The company plans to make the US Food and Drug Administration (FDA) submission for atrasentan in IgAN indication in the first half of this year.

While the ALIGN study is ongoing and remains blinded, the final analysis, including the secondary endpoint and results from the exploratory cohort, is expected in 2026.

Novartis Cardiovascular, Renal and Metabolism Development Unit global head David Soergel said: “Atrasentan has the potential to help transform how IgAN is managed for many people living with this complex illness.

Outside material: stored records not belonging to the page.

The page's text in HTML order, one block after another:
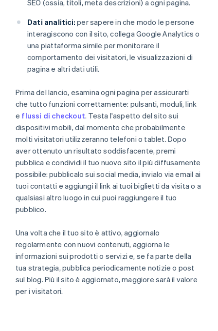
SEO (ossia, titoli, meta descrizioni) a ogni pagina.
Dati analitici: per sapere in che modo le persone
interagiscono con il sito, collega Google Analytics o
una piattaforma simile per monitorare il
comportamento dei visitatori, le visualizzazioni di
pagina e altri dati utili.
Prima del lancio, esamina ogni pagina per assicurarti
che tutto funzioni correttamente: pulsanti, moduli, link
e flussi di checkout. Testa l'aspetto del sito sui
dispositivi mobili, dal momento che probabilmente
molti visitatori utilizzeranno telefoni o tablet. Dopo
aver ottenuto un risultato soddisfacente, premi
pubblica e condividi il tuo nuovo sito il più diffusamente
possibile: pubblicalo sui social media, invialo via email ai
tuoi contatti e aggiungi il link ai tuoi biglietti da visita o a
qualsiasi altro luogo in cui puoi raggiungere il tuo
pubblico.
Una volta che il tuo sito è attivo, aggiornalo
regolarmente con nuovi contenuti, aggiorna le
informazioni sui prodotti o servizi e, se fa parte della
tua strategia, pubblica periodicamente notizie o post
sul blog. Più il sito è aggiornato, maggiore sarà il valore
per i visitatori.
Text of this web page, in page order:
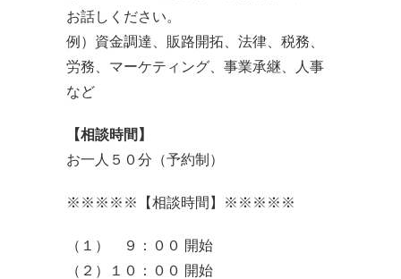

“Our multi-product IgAN portfolio aims to address the needs of a broad, heterogenous patient population with different modes of action to target distinct drivers of the disease, with the ultimate goal of improving patient care in this therapeutic area.”  

In April this year, the company reported pre-specified interim analysis data from the Phase III APPLAUSE-IgAN trial of Fabhalta (iptacopan) in IgAN patients.